**Your task:** Pull out every line below containing the word "page".

Stored items
__________

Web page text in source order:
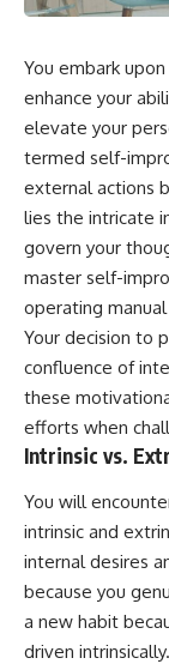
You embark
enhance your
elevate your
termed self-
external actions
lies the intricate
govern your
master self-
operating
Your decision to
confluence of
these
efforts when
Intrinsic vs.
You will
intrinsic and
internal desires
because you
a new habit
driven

__________

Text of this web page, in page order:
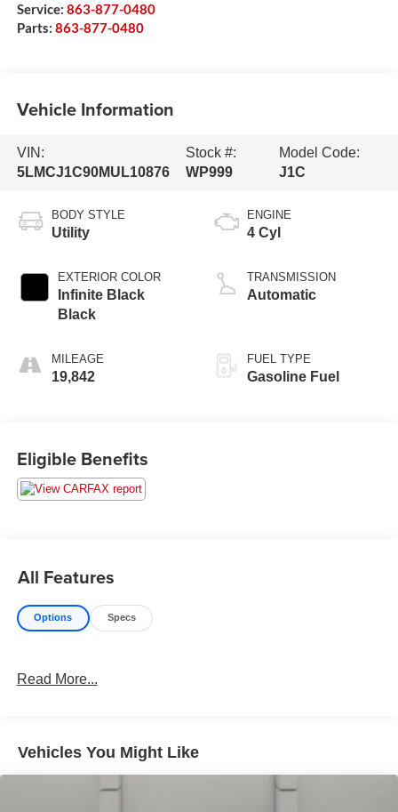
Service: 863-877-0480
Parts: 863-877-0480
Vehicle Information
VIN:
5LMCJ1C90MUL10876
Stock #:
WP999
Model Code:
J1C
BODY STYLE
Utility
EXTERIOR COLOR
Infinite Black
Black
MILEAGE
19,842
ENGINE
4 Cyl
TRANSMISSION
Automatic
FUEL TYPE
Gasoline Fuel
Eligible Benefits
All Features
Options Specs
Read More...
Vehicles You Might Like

__________

**Response area:**
Web page text in source order:
Text of this web page, in page order:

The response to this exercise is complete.